Record extracts
'''

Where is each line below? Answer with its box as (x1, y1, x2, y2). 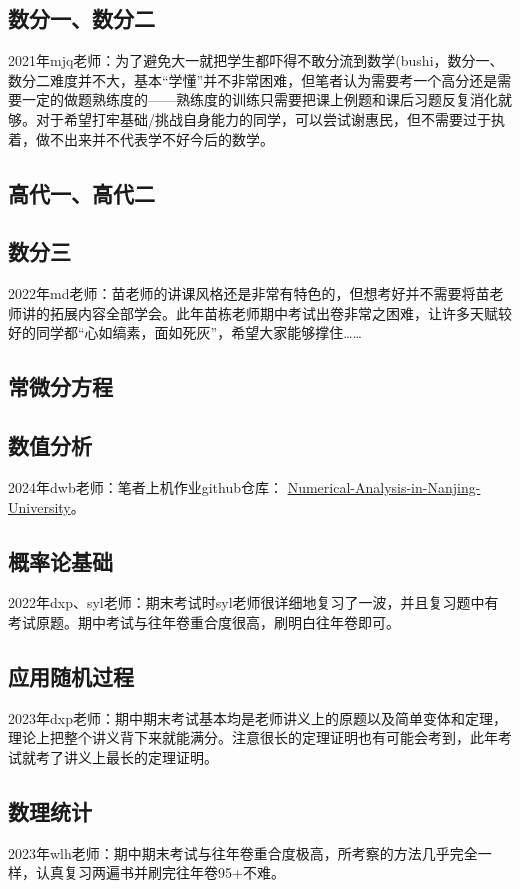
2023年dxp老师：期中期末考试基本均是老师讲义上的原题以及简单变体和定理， (8, 707, 507, 728)
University (8, 496, 71, 517)
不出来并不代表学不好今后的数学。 (49, 128, 274, 149)
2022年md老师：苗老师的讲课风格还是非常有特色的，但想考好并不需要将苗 (8, 283, 490, 304)
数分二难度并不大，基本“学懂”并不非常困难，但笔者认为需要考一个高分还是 (8, 69, 498, 90)
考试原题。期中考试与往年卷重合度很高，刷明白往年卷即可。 (8, 611, 400, 632)
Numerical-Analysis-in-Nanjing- (287, 476, 481, 497)
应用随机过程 (8, 660, 134, 691)
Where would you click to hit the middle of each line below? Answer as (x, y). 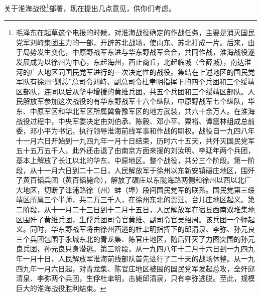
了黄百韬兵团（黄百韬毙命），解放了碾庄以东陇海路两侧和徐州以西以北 (130, 180)
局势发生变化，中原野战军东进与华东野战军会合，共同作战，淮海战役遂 (139, 52)
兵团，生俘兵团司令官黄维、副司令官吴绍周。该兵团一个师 (153, 219)
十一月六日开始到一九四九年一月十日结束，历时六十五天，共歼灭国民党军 (135, 140)
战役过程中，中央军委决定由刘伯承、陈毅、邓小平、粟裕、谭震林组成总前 (135, 121)
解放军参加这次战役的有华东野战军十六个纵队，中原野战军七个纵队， (135, 101)
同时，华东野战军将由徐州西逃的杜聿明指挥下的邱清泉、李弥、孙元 (139, 229)
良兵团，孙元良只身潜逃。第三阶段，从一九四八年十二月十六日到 (121, 249)
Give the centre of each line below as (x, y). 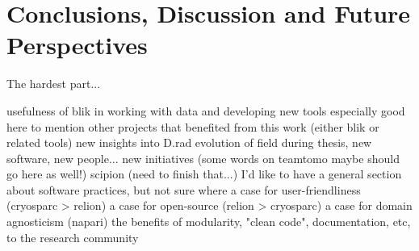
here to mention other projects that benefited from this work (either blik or (193, 126)
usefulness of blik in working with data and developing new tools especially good (206, 110)
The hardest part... (54, 84)
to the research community (73, 237)
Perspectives (77, 45)
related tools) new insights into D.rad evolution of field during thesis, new (189, 142)
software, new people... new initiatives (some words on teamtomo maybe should (203, 158)
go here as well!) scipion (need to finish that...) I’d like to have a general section (204, 174)
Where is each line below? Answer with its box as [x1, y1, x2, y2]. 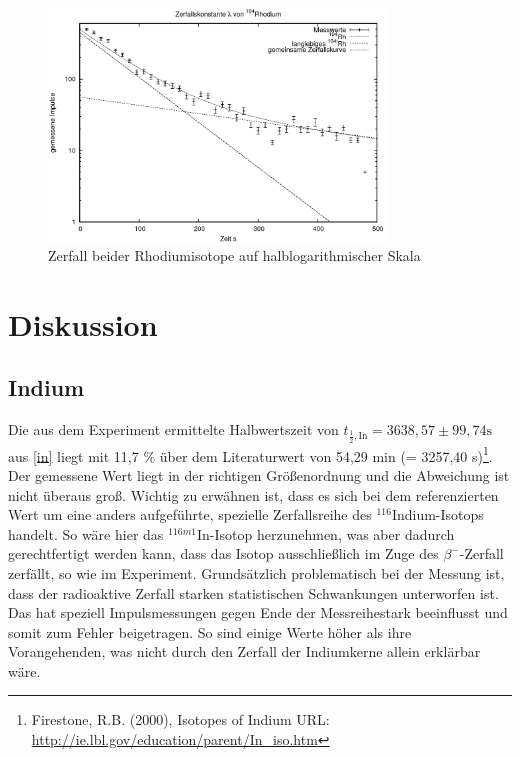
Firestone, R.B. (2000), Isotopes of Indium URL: [31, 709, 330, 730]
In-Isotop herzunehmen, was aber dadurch [197, 523, 455, 544]
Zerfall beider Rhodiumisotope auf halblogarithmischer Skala [48, 245, 421, 266]
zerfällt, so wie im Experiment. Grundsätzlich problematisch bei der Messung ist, [8, 562, 505, 583]
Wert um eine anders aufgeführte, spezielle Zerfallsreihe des [8, 504, 372, 525]
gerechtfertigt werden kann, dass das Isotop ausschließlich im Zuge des [8, 543, 439, 564]
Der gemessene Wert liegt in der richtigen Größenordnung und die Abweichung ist [8, 464, 510, 485]
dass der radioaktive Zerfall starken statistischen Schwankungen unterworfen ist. [8, 582, 499, 603]
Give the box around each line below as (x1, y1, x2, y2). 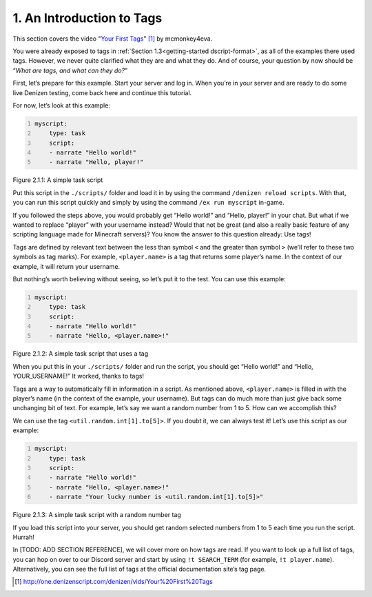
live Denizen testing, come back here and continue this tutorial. (12, 88, 192, 97)
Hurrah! (12, 533, 34, 541)
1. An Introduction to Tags (12, 10, 163, 26)
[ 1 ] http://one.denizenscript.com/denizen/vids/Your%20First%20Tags (14, 578, 213, 586)
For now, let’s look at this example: (12, 101, 110, 110)
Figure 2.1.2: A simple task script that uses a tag (12, 350, 149, 358)
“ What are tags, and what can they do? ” (12, 66, 127, 74)
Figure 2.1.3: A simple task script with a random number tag (12, 511, 182, 519)
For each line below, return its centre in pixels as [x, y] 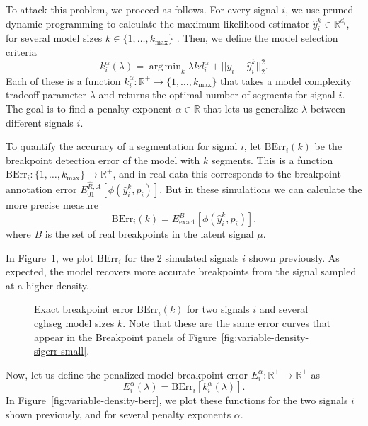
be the [328, 146]
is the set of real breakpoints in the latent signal [149, 234]
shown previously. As [294, 257]
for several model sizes [54, 38]
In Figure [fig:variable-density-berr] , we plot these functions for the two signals [177, 400]
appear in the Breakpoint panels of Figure [125, 336]
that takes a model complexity [286, 80]
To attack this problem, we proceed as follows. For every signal [142, 9]
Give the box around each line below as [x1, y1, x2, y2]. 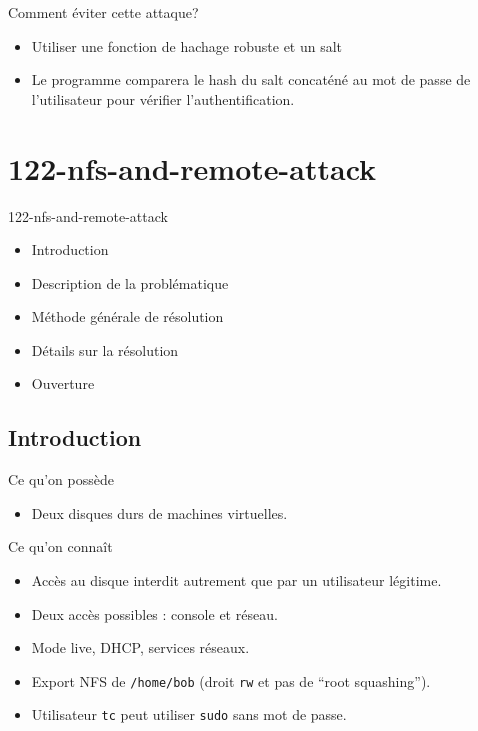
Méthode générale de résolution [31, 306, 224, 327]
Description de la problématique [31, 272, 229, 293]
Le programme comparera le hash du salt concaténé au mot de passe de [31, 69, 471, 90]
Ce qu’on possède [8, 469, 114, 490]
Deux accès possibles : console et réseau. [31, 603, 278, 624]
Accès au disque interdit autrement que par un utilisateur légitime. [31, 570, 442, 591]
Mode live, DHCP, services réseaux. [31, 637, 250, 658]
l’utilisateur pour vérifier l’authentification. [31, 88, 295, 109]
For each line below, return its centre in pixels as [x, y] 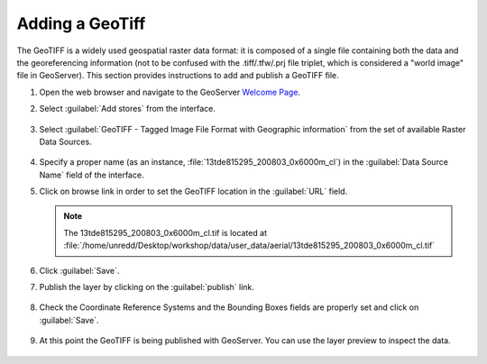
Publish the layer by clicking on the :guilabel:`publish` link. [147, 287]
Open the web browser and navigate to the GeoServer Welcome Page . [170, 92]
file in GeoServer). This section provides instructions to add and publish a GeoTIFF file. [178, 76]
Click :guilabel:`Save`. [79, 270]
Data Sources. [65, 141]
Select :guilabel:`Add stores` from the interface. [127, 109]
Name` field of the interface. [92, 175]
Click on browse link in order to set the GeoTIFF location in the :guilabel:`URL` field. [193, 191]
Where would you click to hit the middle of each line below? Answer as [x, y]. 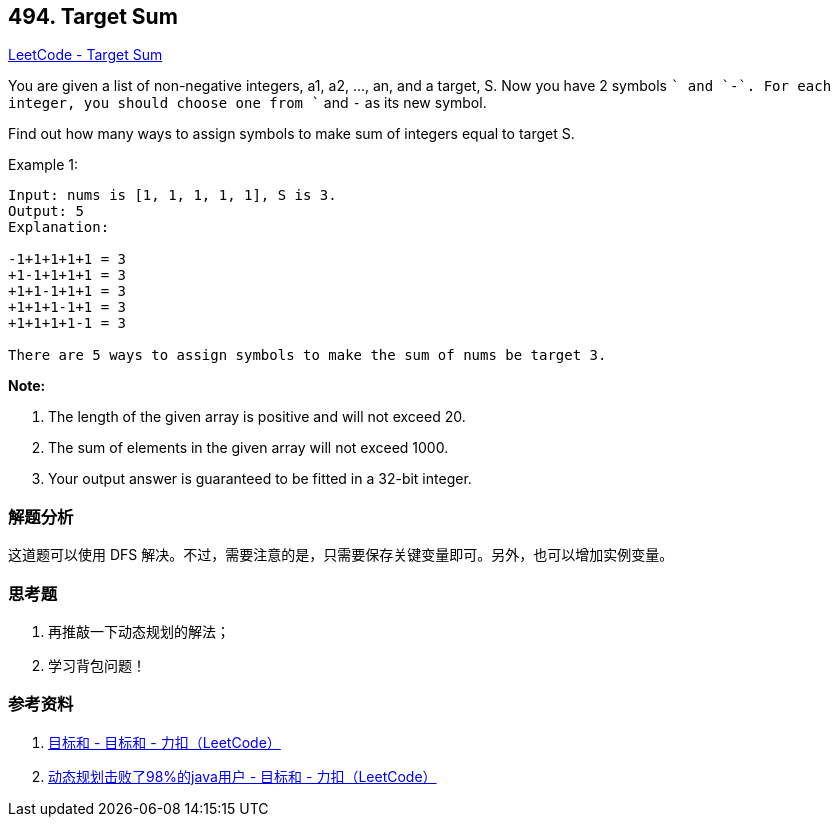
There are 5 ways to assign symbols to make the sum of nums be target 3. [307, 355]
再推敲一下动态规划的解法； [139, 631]
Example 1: [43, 165]
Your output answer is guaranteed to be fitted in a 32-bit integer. [260, 479]
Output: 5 [46, 211]
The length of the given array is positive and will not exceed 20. [257, 417]
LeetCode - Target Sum [85, 55]
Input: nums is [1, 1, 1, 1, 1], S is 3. [172, 195]
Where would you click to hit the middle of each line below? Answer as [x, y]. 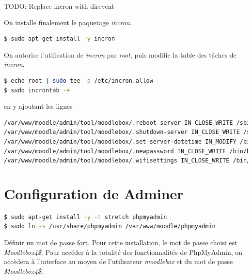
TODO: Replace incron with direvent [59, 6]
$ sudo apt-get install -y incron [60, 39]
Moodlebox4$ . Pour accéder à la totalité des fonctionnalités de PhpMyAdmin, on [123, 252]
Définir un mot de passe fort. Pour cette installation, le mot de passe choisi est [121, 242]
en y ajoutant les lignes [38, 106]
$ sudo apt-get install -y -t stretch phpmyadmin [86, 217]
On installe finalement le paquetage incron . [68, 22]
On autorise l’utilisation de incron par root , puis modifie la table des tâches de [120, 54]
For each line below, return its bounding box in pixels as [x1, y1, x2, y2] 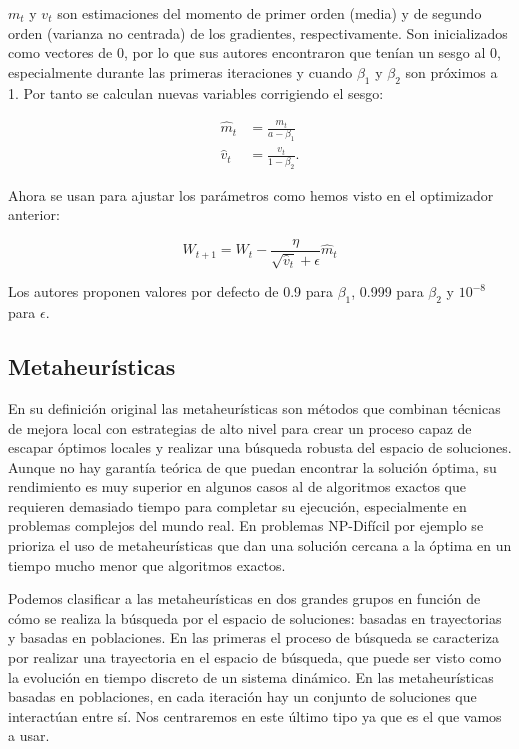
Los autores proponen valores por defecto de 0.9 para [8, 281, 333, 302]
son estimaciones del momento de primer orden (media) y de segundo [57, 3, 482, 23]
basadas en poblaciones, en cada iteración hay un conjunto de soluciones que [8, 686, 477, 707]
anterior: [8, 204, 60, 225]
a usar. [8, 725, 50, 746]
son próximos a [405, 61, 498, 82]
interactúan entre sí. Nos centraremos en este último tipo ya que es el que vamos [8, 705, 502, 726]
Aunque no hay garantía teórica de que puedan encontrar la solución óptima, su [8, 456, 497, 477]
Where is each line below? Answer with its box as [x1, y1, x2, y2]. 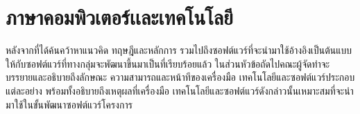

'''

Task item
Give the entries above again, exactly as written and free of images.

Solution to the problem
Where is each line below? Answer with its box as (x1, y1, x2, y2). 
2023年dxp老师：期中期末考试基本均是老师讲义上的原题以及简单变体和定理， (8, 707, 507, 728)
University (8, 496, 71, 517)
不出来并不代表学不好今后的数学。 (49, 128, 274, 149)
2022年md老师：苗老师的讲课风格还是非常有特色的，但想考好并不需要将苗 (8, 283, 490, 304)
数分二难度并不大，基本“学懂”并不非常困难，但笔者认为需要考一个高分还是 (8, 69, 498, 90)
考试原题。期中考试与往年卷重合度很高，刷明白往年卷即可。 (8, 611, 400, 632)
Numerical-Analysis-in-Nanjing- (287, 476, 481, 497)
应用随机过程 (8, 660, 134, 691)
Where would you click to hit the middle of each line below? Answer as (x, y). 
了黄百韬兵团（黄百韬毙命），解放了碾庄以东陇海路两侧和徐州以西以北 (130, 180)
局势发生变化，中原野战军东进与华东野战军会合，共同作战，淮海战役遂 (139, 52)
兵团，生俘兵团司令官黄维、副司令官吴绍周。该兵团一个师 (153, 219)
十一月六日开始到一九四九年一月十日结束，历时六十五天，共歼灭国民党军 (135, 140)
战役过程中，中央军委决定由刘伯承、陈毅、邓小平、粟裕、谭震林组成总前 (135, 121)
解放军参加这次战役的有华东野战军十六个纵队，中原野战军七个纵队， (135, 101)
同时，华东野战军将由徐州西逃的杜聿明指挥下的邱清泉、李弥、孙元 (139, 229)
良兵团，孙元良只身潜逃。第三阶段，从一九四八年十二月十六日到 (121, 249)
Give the centre of each line below as (x, y). 
here to mention other projects that benefited from this work (either blik or (193, 126)
usefulness of blik in working with data and developing new tools especially good (206, 110)
The hardest part... (54, 84)
to the research community (73, 237)
Perspectives (77, 45)
related tools) new insights into D.rad evolution of field during thesis, new (189, 142)
software, new people... new initiatives (some words on teamtomo maybe should (203, 158)
go here as well!) scipion (need to finish that...) I’d like to have a general section (204, 174)
Where is each line below? Answer with its box as [x1, y1, x2, y2]. 
Firestone, R.B. (2000), Isotopes of Indium URL: [31, 709, 330, 730]
In-Isotop herzunehmen, was aber dadurch [197, 523, 455, 544]
Zerfall beider Rhodiumisotope auf halblogarithmischer Skala [48, 245, 421, 266]
zerfällt, so wie im Experiment. Grundsätzlich problematisch bei der Messung ist, [8, 562, 505, 583]
Wert um eine anders aufgeführte, spezielle Zerfallsreihe des [8, 504, 372, 525]
gerechtfertigt werden kann, dass das Isotop ausschließlich im Zuge des [8, 543, 439, 564]
Der gemessene Wert liegt in der richtigen Größenordnung und die Abweichung ist [8, 464, 510, 485]
dass der radioaktive Zerfall starken statistischen Schwankungen unterworfen ist. [8, 582, 499, 603]
Give the box around each line below as (x1, y1, x2, y2). 
live Denizen testing, come back here and continue this tutorial. (12, 88, 192, 97)
Hurrah! (12, 533, 34, 541)
1. An Introduction to Tags (12, 10, 163, 26)
[ 1 ] http://one.denizenscript.com/denizen/vids/Your%20First%20Tags (14, 578, 213, 586)
For now, let’s look at this example: (12, 101, 110, 110)
Figure 2.1.2: A simple task script that uses a tag (12, 350, 149, 358)
“ What are tags, and what can they do? ” (12, 66, 127, 74)
Figure 2.1.3: A simple task script with a random number tag (12, 511, 182, 519)
For each line below, return its centre in pixels as [x, y] 
be the [328, 146]
is the set of real breakpoints in the latent signal [149, 234]
shown previously. As [294, 257]
for several model sizes [54, 38]
In Figure [fig:variable-density-berr] , we plot these functions for the two signals [177, 400]
appear in the Breakpoint panels of Figure [125, 336]
that takes a model complexity [286, 80]
To attack this problem, we proceed as follows. For every signal [142, 9]
Give the box around each line below as [x1, y1, x2, y2]. 
Méthode générale de résolution [31, 306, 224, 327]
Description de la problématique [31, 272, 229, 293]
Le programme comparera le hash du salt concaténé au mot de passe de [31, 69, 471, 90]
Ce qu’on possède [8, 469, 114, 490]
Deux accès possibles : console et réseau. [31, 603, 278, 624]
Accès au disque interdit autrement que par un utilisateur légitime. [31, 570, 442, 591]
Mode live, DHCP, services réseaux. [31, 637, 250, 658]
l’utilisateur pour vérifier l’authentification. [31, 88, 295, 109]
For each line below, return its centre in pixels as [x, y] 
Publish the layer by clicking on the :guilabel:`publish` link. [147, 287]
Open the web browser and navigate to the GeoServer Welcome Page . [170, 92]
file in GeoServer). This section provides instructions to add and publish a GeoTIFF file. [178, 76]
Click :guilabel:`Save`. [79, 270]
Data Sources. [65, 141]
Select :guilabel:`Add stores` from the interface. [127, 109]
Name` field of the interface. [92, 175]
Click on browse link in order to set the GeoTIFF location in the :guilabel:`URL` field. [193, 191]
Where would you click to hit the middle of each line below? Answer as [x, y]. 
There are 5 ways to assign symbols to make the sum of nums be target 3. [307, 355]
再推敲一下动态规划的解法； [139, 631]
Example 1: [43, 165]
Your output answer is guaranteed to be fitted in a 32-bit integer. [260, 479]
Output: 5 [46, 211]
The length of the given array is positive and will not exceed 20. [257, 417]
LeetCode - Target Sum [85, 55]
Input: nums is [1, 1, 1, 1, 1], S is 3. [172, 195]
Where would you click to hit the middle of each line below? Answer as [x, y]. 
TODO: Replace incron with direvent [59, 6]
$ sudo apt-get install -y incron [60, 39]
Moodlebox4$ . Pour accéder à la totalité des fonctionnalités de PhpMyAdmin, on [123, 252]
Définir un mot de passe fort. Pour cette installation, le mot de passe choisi est [121, 242]
en y ajoutant les lignes [38, 106]
$ sudo apt-get install -y -t stretch phpmyadmin [86, 217]
On installe finalement le paquetage incron . [68, 22]
On autorise l’utilisation de incron par root , puis modifie la table des tâches de [120, 54]
For each line below, return its bounding box in pixels as [x1, y1, x2, y2] 
Los autores proponen valores por defecto de 0.9 para [8, 281, 333, 302]
son estimaciones del momento de primer orden (media) y de segundo [57, 3, 482, 23]
basadas en poblaciones, en cada iteración hay un conjunto de soluciones que [8, 686, 477, 707]
anterior: [8, 204, 60, 225]
a usar. [8, 725, 50, 746]
son próximos a [405, 61, 498, 82]
interactúan entre sí. Nos centraremos en este último tipo ya que es el que vamos [8, 705, 502, 726]
Aunque no hay garantía teórica de que puedan encontrar la solución óptima, su [8, 456, 497, 477]
Where is each line below? Answer with its box as [x1, y1, x2, y2]. 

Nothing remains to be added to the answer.